Prosedur dan syarat pembuatan PT (Perseroan Terbatas)

Sumber daya manusia yang banyak di Indonesia membuat lapangan pekerjaan di Indonesia selalu tidak cukup untuk emnampungnya. Hal ini memaksa orang-orang Indonesia untuk mendirikan lapangan pekerjaan sendiri atau biasa kita sebut dengan pengusaha.

Banyaknya pengusaha-pengusaha yang ada di seluruh Indonesia baik berbentuk UMKM atau yang lainnya, seiring berkembangnya jaman pasti akan diupgrade menjadi sebuah Badan Usaha yang salah satunya berbentuk PT.

PT merupakan jenis usaha berbadan hukum yang paling terkenal diantara jenis usaha berbadan hukum lainnya seperti CV, Firma, dan lain sebagainya. Oleh karena itu, saya tertarik untuk mebuat artikel tentang bagaimana Prosedur dan syarat pembuatan PT.

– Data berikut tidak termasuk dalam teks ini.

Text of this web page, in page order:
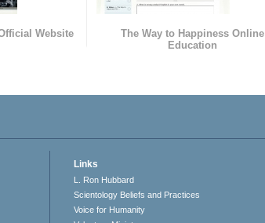
Website
The Way to Happiness Online
Education
Links
L. Ron Hubbard
Scientology Beliefs and Practices
Voice for Humanity
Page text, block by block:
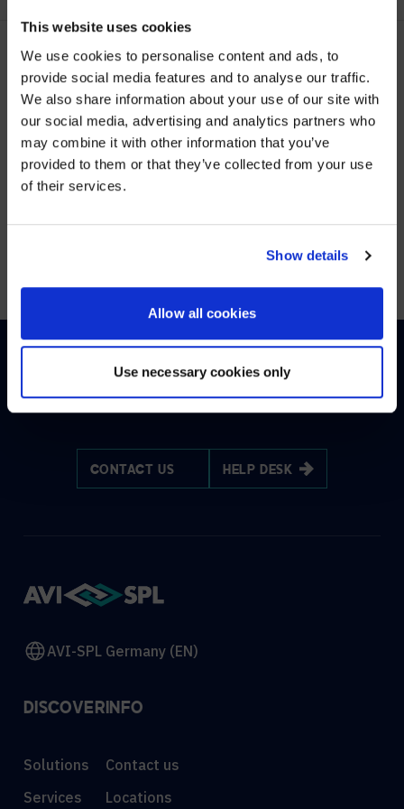
This website uses cookies
We use cookies to personalise content and ads, to
provide social media features and to analyse our traffic.
We also share information about your use of our site with
our social media, advertising and analytics partners who
may combine it with other information that you’ve
provided to them or that they’ve collected from your use
of their services.
Show details
Allow all cookies
Use necessary cookies only
LATEST POSTS
<SPAN>VIEW MORE</SPAN>
HOW CAN WE HELP?
CONTACT US HELP DESK
AVI-SPL Germany (EN)
DISCOVER
Solutions
Services
INFO
Contact us
Locations
WE NOTICED YOU'RE IN USA.
Visit avispl.cominstead?
NO, STAY ON THIS SITE

Prosedur dan syarat pembuatan PT.sebenarnya susah susah gampang. Susah bagi orang yang pemalas dan nggak mau berusaha, dan gampang bagi orang yang semangat dan selalu berusaha. Apa aja sih prosedur dan syaratnya dan seberapa besar sih susahnya? Prosedur dan syaratnya adalah sebagai berikut:

  1. Mempersiapkan modal untuk mendirikan PT. ini nih yang berat, kita harus siap-siap modal banyak untuk membuat PT. Modal dasar PT adalah sebesar 50 juta rupiah dengan setoran minimal 25% sebagai modal untuk PT tersebut.tapi tenang.. denger denger pemerintah akan mempermudah kita dengan mengeluarkan aturan baru yang mana besar modal dasar pembuatan PT tergantung kesepakatan para pendirinya. Hal ini telah disebutkan dalam Peraturan Pemerintah Nomor 29 Tahun 2016 tentang Perubahan Modal dasar PT. akan tetapi persyaratan modal itu hanya berlaku untuk para UMKM saja.
  2. Setelah modal, hal yang perlu dilakukan adalah menentukan domisili usaha. Hal ini bertujuan untuk mendapatkan Surat Keterangan Domisili Perusahaan.
  3. Menentukan bidang usaha sesuai KBLI. KBLI adalah singkatan dari Klasifikasi Baku Lapangan Usaha Indonesia. Hal ini seperti adanya klasifikasi di dalam menentukan jenis usaha yang nantinya akan digunakan untuk melihat kode bidang usaha yang akan dimuat di dalam SIUP dan juga TDP
  4. Prosedur dan syarat selanjutnya adalah membuat BPJS Ketenagakerjaan untuk PT. Pengurusan BPJS bisa dilakukan secara online agar lebih cepat dan efisien.
  5. Membuat NPWP Perusahaan. Pebuatan NPWP ini dilakukan baik untuk direktur maupun perusahaan. Pembuatannya juga harus menggunakan format baru yaitu format di tahun 2015.
  6. Dan yang terakhir adalah pembuatan SIUP dan TDP. Pembuatan ini juga bisa dilakukan secara online untuk mempermudah persyaratan.dengan sekali login dan mengisi formulir online kita bisa mendapatkan SIUP dan TDP sekaligus.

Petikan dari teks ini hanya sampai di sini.